::: Material supplied :::

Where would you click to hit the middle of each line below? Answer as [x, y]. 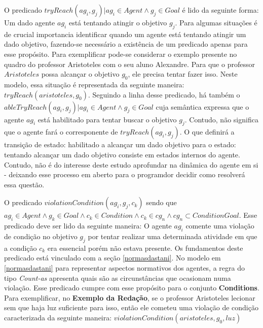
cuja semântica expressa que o [202, 106]
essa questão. [24, 184]
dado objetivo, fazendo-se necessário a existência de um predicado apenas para [126, 44]
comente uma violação [220, 226]
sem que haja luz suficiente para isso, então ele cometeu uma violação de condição [131, 307]
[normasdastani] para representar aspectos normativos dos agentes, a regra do [124, 267]
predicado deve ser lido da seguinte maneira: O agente [88, 226]
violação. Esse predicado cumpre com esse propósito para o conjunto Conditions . [132, 288]
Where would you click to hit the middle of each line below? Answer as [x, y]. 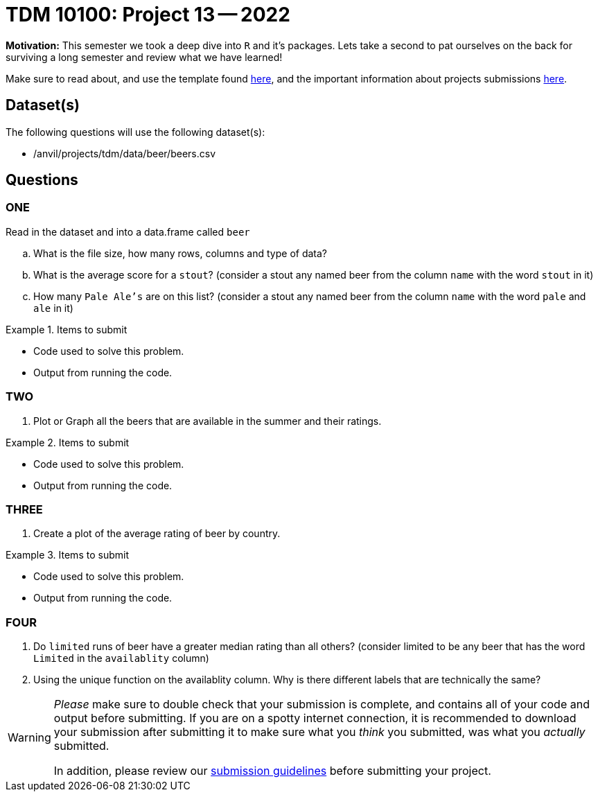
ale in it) [53, 308]
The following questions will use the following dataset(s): [135, 132]
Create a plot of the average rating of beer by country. [157, 534]
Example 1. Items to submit [67, 329]
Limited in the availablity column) [121, 658]
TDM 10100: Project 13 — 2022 [148, 15]
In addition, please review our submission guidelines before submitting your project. [272, 771]
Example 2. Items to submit [68, 442]
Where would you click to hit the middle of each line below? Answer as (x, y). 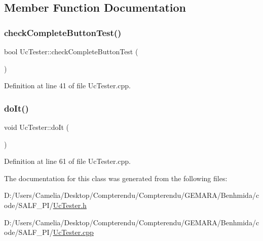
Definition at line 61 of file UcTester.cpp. (67, 161)
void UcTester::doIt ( (37, 127)
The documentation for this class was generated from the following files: (116, 178)
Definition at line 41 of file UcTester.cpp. (67, 85)
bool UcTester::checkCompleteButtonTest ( (71, 51)
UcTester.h (70, 205)
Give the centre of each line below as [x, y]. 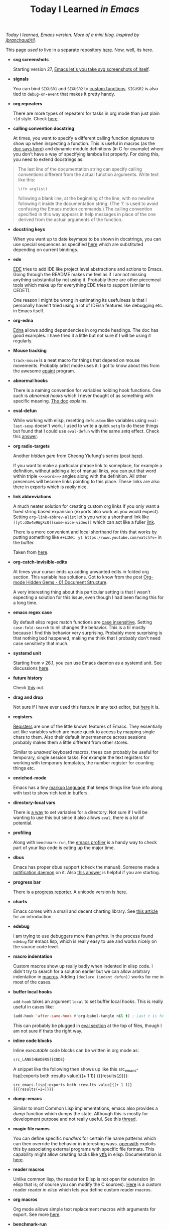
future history [28, 678]
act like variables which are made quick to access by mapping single [84, 732]
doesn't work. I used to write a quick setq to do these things [97, 426]
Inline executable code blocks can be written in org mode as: [76, 1051]
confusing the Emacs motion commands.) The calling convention [85, 209]
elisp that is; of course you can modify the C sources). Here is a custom [87, 1184]
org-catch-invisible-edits [40, 562]
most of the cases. [32, 982]
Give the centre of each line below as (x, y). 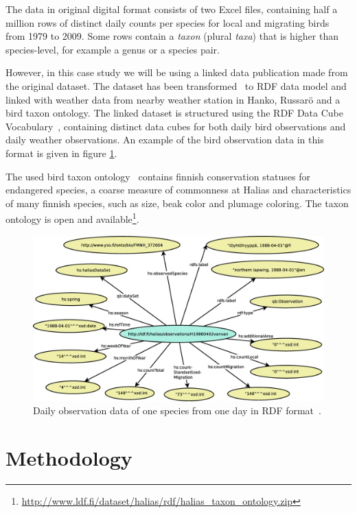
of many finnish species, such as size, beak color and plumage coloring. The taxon (177, 203)
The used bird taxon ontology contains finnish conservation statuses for (158, 176)
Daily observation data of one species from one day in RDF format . (177, 410)
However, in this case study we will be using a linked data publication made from (177, 72)
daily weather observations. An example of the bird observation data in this (165, 140)
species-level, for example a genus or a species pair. (113, 49)
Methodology (69, 457)
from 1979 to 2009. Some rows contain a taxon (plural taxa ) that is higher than (172, 36)
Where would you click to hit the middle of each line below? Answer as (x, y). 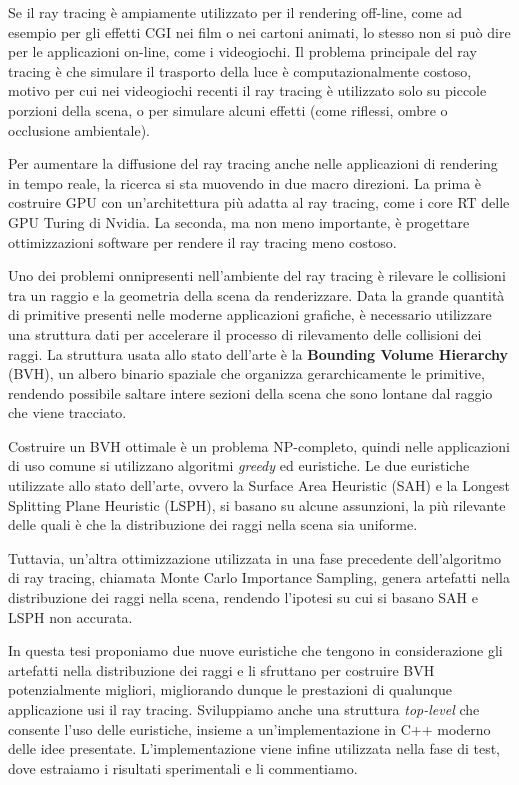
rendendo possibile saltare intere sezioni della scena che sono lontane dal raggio (250, 392)
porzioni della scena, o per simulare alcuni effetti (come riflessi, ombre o (228, 109)
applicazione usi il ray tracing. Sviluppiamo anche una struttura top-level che (244, 709)
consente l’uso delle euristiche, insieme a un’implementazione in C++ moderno (249, 728)
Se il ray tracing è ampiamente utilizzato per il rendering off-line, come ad (235, 12)
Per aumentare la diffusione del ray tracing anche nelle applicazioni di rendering (253, 163)
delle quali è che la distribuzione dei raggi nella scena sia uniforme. (213, 524)
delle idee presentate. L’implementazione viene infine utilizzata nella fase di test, (254, 748)
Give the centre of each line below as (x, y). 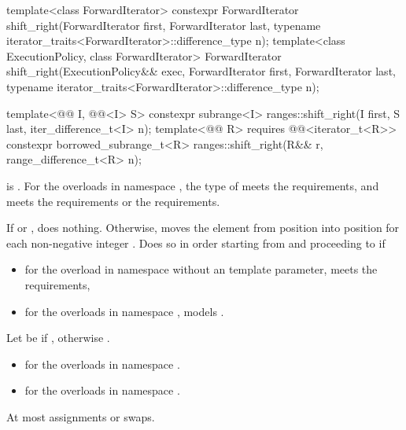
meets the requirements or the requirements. (113, 201)
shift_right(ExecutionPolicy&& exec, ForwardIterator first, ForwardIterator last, (201, 71)
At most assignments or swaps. (81, 416)
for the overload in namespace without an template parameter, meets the (201, 269)
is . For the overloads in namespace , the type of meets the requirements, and (193, 185)
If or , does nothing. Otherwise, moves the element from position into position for (203, 228)
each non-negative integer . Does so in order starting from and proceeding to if (196, 243)
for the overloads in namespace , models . (124, 311)
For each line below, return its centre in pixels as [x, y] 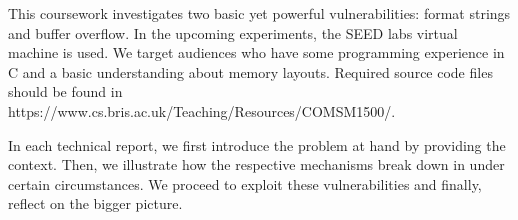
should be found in [65, 91]
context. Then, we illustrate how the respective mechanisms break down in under [256, 164]
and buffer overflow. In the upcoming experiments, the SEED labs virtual [233, 32]
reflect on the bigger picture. [95, 203]
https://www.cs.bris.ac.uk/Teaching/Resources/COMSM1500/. [202, 110]
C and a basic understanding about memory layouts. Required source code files [250, 71]
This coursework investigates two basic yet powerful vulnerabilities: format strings [259, 13]
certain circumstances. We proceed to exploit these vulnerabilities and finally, [245, 183]
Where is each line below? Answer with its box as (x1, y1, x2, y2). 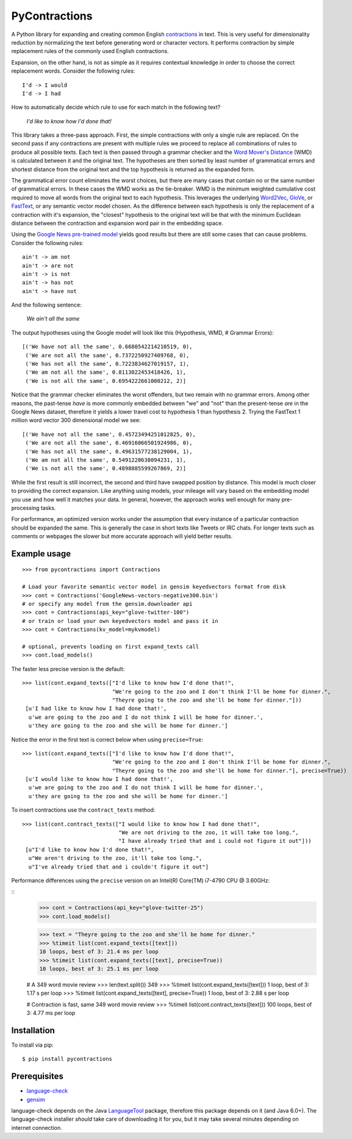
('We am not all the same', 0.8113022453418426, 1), (25, 369, 186, 376)
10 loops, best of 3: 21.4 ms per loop (39, 948, 159, 955)
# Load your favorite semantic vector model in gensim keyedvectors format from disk (22, 583, 286, 591)
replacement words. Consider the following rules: (11, 67, 135, 75)
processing (11, 504, 40, 511)
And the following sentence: (11, 301, 82, 308)
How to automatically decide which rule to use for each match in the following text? (11, 104, 221, 111)
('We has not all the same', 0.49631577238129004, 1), (25, 448, 193, 455)
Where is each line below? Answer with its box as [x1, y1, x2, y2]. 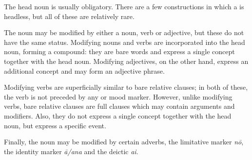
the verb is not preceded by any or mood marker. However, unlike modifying [4, 91, 233, 101]
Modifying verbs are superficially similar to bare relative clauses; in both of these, [4, 82, 248, 92]
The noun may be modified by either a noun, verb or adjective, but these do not [4, 27, 244, 38]
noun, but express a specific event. [4, 120, 106, 130]
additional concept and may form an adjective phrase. [4, 65, 165, 76]
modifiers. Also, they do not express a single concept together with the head [4, 110, 232, 120]
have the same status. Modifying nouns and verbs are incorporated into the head [4, 37, 245, 47]
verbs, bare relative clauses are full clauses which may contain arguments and [4, 101, 235, 111]
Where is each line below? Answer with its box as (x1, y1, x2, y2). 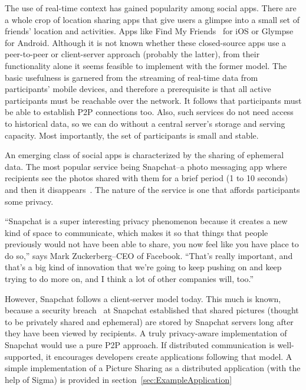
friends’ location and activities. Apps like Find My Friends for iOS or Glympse (5, 25, 294, 37)
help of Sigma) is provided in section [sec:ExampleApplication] (5, 373, 232, 385)
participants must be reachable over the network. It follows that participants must (5, 94, 302, 106)
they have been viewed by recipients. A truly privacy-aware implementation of (5, 327, 287, 339)
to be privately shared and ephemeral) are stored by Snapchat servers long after (5, 315, 294, 327)
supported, (5, 350, 44, 362)
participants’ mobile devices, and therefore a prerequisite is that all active (5, 83, 271, 95)
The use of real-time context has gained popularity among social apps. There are (5, 2, 297, 14)
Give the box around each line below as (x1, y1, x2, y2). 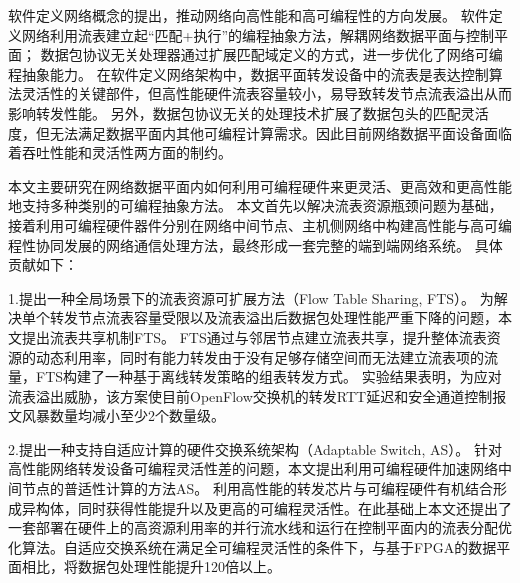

:::

Would you print, exactly as written, every line above from the one holding "help of Sigma)" through the one holding "supported, (5, 350, 44, 362)", with both included and no other lines?

Solution for this problem -
help of Sigma) is provided in section [sec:ExampleApplication] (5, 373, 232, 385)
participants must be reachable over the network. It follows that participants must (5, 94, 302, 106)
they have been viewed by recipients. A truly privacy-aware implementation of (5, 327, 287, 339)
to be privately shared and ephemeral) are stored by Snapchat servers long after (5, 315, 294, 327)
supported, (5, 350, 44, 362)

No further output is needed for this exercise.